▶ [WORK TO COMPLETE]:
Once you reach the line containing "frequency leaves in" in the entries below, write out that line and each one after it down to the line containing "in which the", exactly and with nothing added.

[Records excerpted from a collection]
───
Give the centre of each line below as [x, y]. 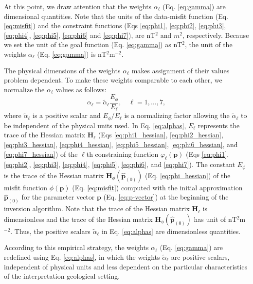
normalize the [24, 89]
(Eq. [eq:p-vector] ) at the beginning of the [166, 197]
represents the [219, 125]
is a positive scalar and [66, 115]
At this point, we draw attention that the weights [78, 6]
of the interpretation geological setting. [62, 276]
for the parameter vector [58, 197]
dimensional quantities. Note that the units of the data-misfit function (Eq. [116, 16]
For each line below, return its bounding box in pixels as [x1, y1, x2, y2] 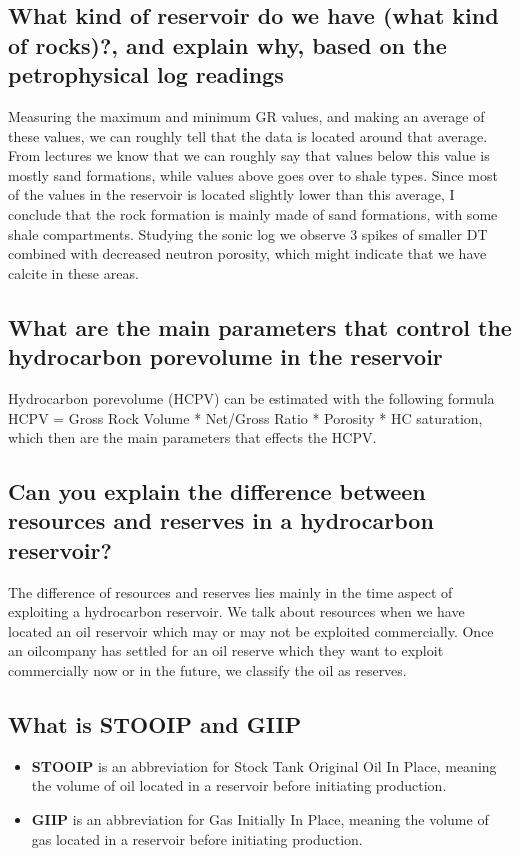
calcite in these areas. [8, 262, 139, 283]
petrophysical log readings [8, 59, 284, 90]
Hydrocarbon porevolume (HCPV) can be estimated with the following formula [8, 387, 495, 408]
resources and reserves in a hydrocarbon [8, 505, 434, 536]
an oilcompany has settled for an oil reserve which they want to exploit [8, 640, 444, 661]
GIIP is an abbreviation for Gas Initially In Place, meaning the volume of [31, 809, 489, 830]
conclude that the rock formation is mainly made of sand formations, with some [8, 203, 498, 224]
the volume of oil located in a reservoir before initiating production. [31, 775, 447, 796]
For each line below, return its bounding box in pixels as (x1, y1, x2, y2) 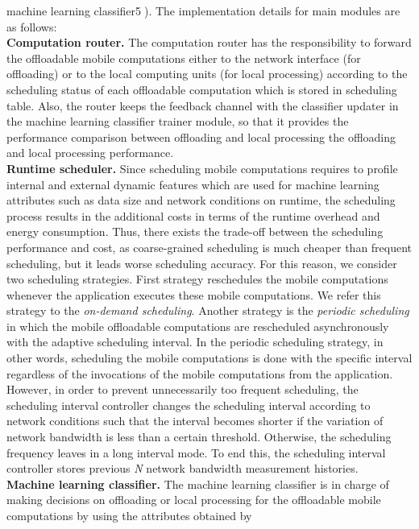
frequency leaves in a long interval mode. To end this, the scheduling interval (6, 444, 386, 461)
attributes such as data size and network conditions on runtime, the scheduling (6, 192, 396, 209)
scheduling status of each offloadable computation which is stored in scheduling (6, 81, 397, 97)
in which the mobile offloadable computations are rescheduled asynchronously (6, 317, 389, 334)
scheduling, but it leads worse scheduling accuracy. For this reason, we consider (6, 254, 397, 271)
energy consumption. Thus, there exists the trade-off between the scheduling (6, 223, 384, 240)
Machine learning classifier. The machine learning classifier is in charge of (6, 475, 389, 492)
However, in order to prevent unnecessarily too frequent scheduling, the (6, 381, 359, 398)
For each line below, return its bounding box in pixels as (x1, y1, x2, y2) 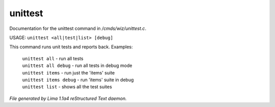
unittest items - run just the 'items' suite (22, 69, 115, 76)
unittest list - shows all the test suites (22, 84, 112, 90)
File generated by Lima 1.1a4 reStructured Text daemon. (9, 95, 127, 101)
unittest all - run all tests (22, 55, 84, 61)
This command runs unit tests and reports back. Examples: (9, 44, 133, 50)
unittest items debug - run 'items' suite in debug (22, 77, 134, 83)
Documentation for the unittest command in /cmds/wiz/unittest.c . (9, 25, 147, 31)
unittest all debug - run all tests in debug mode (22, 62, 132, 68)
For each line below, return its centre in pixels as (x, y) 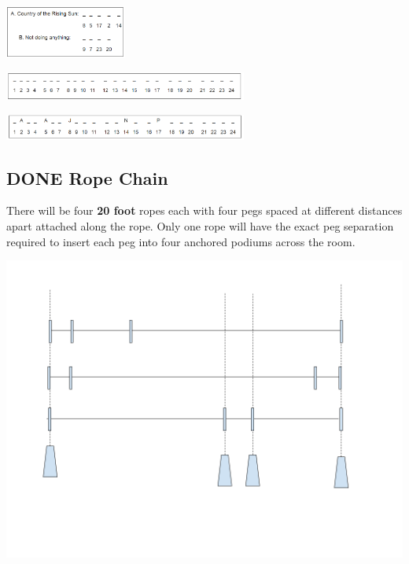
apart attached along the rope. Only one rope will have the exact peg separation (200, 226)
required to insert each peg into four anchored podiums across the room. (181, 241)
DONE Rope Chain (87, 177)
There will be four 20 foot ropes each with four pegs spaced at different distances (204, 210)
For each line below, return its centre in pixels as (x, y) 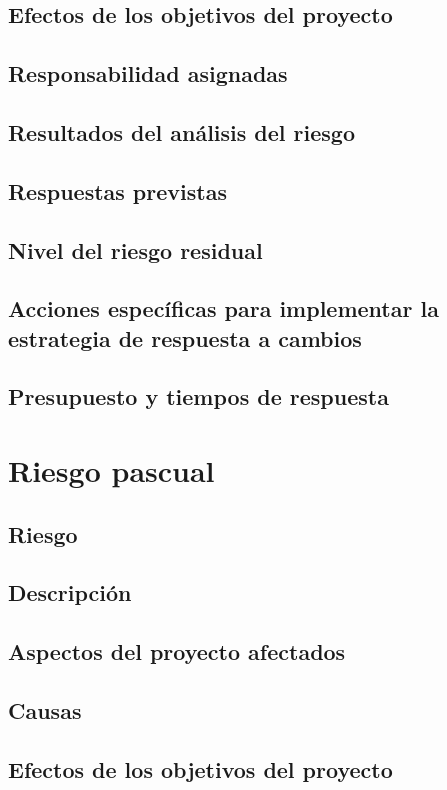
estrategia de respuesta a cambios (185, 337)
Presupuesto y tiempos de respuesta (198, 396)
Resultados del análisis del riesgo (182, 131)
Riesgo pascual (111, 470)
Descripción (70, 592)
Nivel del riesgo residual (135, 249)
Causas (45, 709)
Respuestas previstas (117, 190)
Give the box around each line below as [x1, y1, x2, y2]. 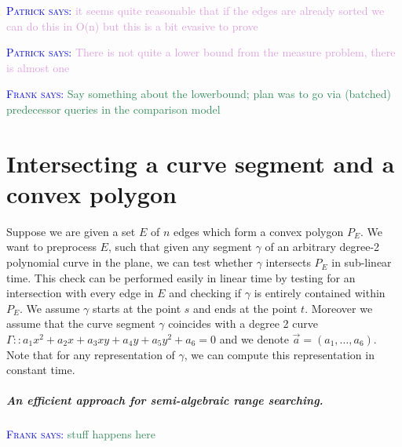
───
▶ [YOUR SOLUTION]:
frequency leaves in a long interval mode. To end this, the scheduling interval (6, 444, 386, 461)
attributes such as data size and network conditions on runtime, the scheduling (6, 192, 396, 209)
scheduling status of each offloadable computation which is stored in scheduling (6, 81, 397, 97)
in which the mobile offloadable computations are rescheduled asynchronously (6, 317, 389, 334)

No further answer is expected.